The increasing number of somatic mutations also mirrors disease progression, which is an intrinsic characteristic of MDS (Figure 2). This implies not only linear and branching clonal evolution, defined by the acquisition or loss of somatic mutations, respectively, but also increased DNA methylation levels.33,34  For these reasons, reassessment of the mutational profile at the time of disease progression is indicated to ensure treatment optimization, especially in younger patients.

Figure 2.

Model of disease evolution in MDS.Upper panel: risk factors commonly associated with the development of myeloid disorders (germline variants, smoking, aging, and cancer treatment exposure such as chemo/radiotherapy). Middle panel: a hypothetical model of clonal evolution in which the founding event (or germline predisposition lesion) leads to subsequent acquisition/loss of new somatic mutations in a linear/branching fashion. Lower panel: the typical acquisition of methylation during MDS progression, which leads to the silencing of genes such as tumor suppressor and the disruption of many cell pathways (DNA repair, apoptosis, cell cycle, cell adherence).

Figure 2.

Model of disease evolution in MDS.Upper panel: risk factors commonly associated with the development of myeloid disorders (germline variants, smoking, aging, and cancer treatment exposure such as chemo/radiotherapy). Middle panel: a hypothetical model of clonal evolution in which the founding event (or germline predisposition lesion) leads to subsequent acquisition/loss of new somatic mutations in a linear/branching fashion. Lower panel: the typical acquisition of methylation during MDS progression, which leads to the silencing of genes such as tumor suppressor and the disruption of many cell pathways (DNA repair, apoptosis, cell cycle, cell adherence).

Close modal

In Case 2 the decision to proceed to HSCT upfront was mostly based on clinical considerations, including the PB trilinear cytopenia leading to RBC and platelet transfusion dependency. The availability of the mutation profile, which showed the presence of 4 mutations also affecting RUNX1 and SRSF2 genes, was further supportive of the diagnosis of MDS and of the high probability of rapid disease progression.

Although allogeneic HSCT represents the only curative option in MDS, only 10% to 15% of patients will eventually undergo this procedure. Indeed, the demographics of the disease (ie, most patients are diagnosed with MDS at ages >70) constitute a major factor limiting HSCT accessibility. However, the risk of relapse remains the major outcome determinant even after HSCT. In this context, Della Porta et al identified lesions in ASXL1, RUNX1, and TP53 genes as independent predictors of dismal outcome.35  More importantly, the role of these somatic events was independent of the IPSS-R risk score, emphasizing once more the need to integrate clinical and molecular factors. Indeed, the combination of IPSS-R plus mutational characteristics changed the prediction of posttransplant outcomes for 34% of cases. Further, in another study new somatic events were found to be acquired at relapse, with the presence of disease-related mutations at 30 days from HSCT associated with a high risk of progression at a median of 67 days from mutation detection.36 

In this line, Heuser et al identified mutations of NRAS, U2AF1, IDH2, and TP53 and/or the presence of a complex karyotype as adverse markers of survival in MDS patients undergoing HSCT.37  Although different studies found diverse patterns of gene mutations influencing outcomes, TP53 mutations remain among the major determinants of poor prognosis post HSCT, being consistently associated across studies with reduced survival and a high risk of relapse.

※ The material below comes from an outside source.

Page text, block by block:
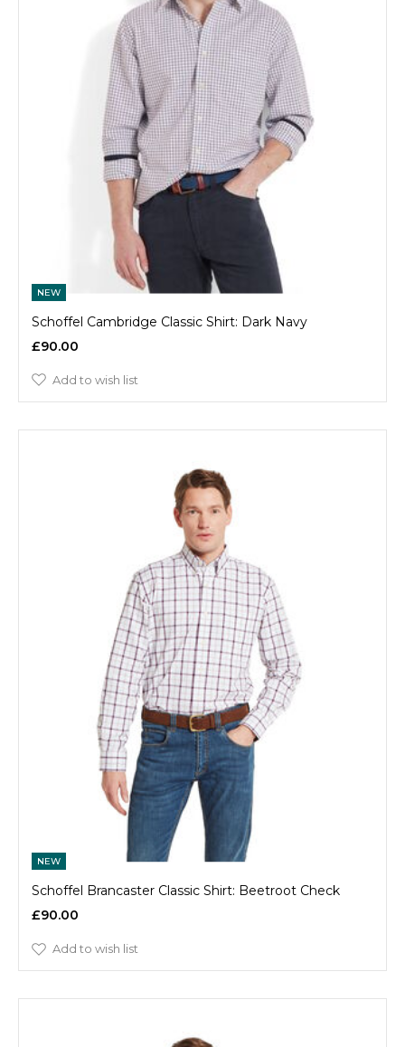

In a large cohort of 1514 MDS patients undergoing allogeneic HSCT, patients older than 40 years harboring mutations in TP53 and RAS pathway genes had significantly shorter survival and a higher risk of relapse than their wild-type counterparts.38  While RAS pathway mutations were unfavorable only for patients receiving reduced-intensity conditioning, TP53 mutations were associated with a dismal prognosis irrespective of the intensity of the conditioning regimen. Likewise, TP53 mutations had an impact on the outcome of HSCT when associated with complex karyotype, while RAS pathway mutations were prognostically unfavorable in the context of MDS/myeloproliferative neoplasms in another study.39 

The situation becomes even hazier when considering genes mutated in myeloid neoplasms with germline predisposition, which have been increasingly identified in the last few years (Figure 3). The precise recognition of such variants is important for a correct patient management (especially for genes with other organ involvement, such as Fanconi anemia cases and others), for genetic counseling, and ultimately for donor selection in patients eligible for HSCT (unrelated vs related donors).40  In these cases the variants must be confirmed on a nonhematopoietic tissue (eg, fibroblasts, hair follicles, or nails), and genetic counseling must be required. Generally, these patients present with younger age, a positive family history, and in some instances with extrahematologic features (such as in Emberger syndrome, or MonoMAC in case of GATA2 defects).41  However, a low penetrance may result in an absent family history, and late age at MDS diagnosis (eg, in DDX41-positive cases) may challenge the recognition.42  As demonstrated by a seminal study, these issues play a significant role in the HSCT context, where donor selection becomes of utmost importance. Indeed, the top mutated genes in younger patients (<40 years) included GATA2, PIGA, and SBDS, which are recurrently mutated in myeloid neoplasms with germline predisposition, while mutations in TET2, DNMT3A, SRSF2, and SF3B1 were significantly less common.38 

Figure 3.

Time course of the identification of genes involved in myeloid neoplasms with germline predisposition. Time line depicting the discovery of the most important genes involved in the development of myeloid disorders with germline predisposition. Different colors represent the associated peculiar features (eg, platelet disorders or organ dysfunction). For gene groups (eg, Fanconi anemia), the year of discovery of the first gene associated with the disease is indicated.

Figure 3.

Time course of the identification of genes involved in myeloid neoplasms with germline predisposition. Time line depicting the discovery of the most important genes involved in the development of myeloid disorders with germline predisposition. Different colors represent the associated peculiar features (eg, platelet disorders or organ dysfunction). For gene groups (eg, Fanconi anemia), the year of discovery of the first gene associated with the disease is indicated.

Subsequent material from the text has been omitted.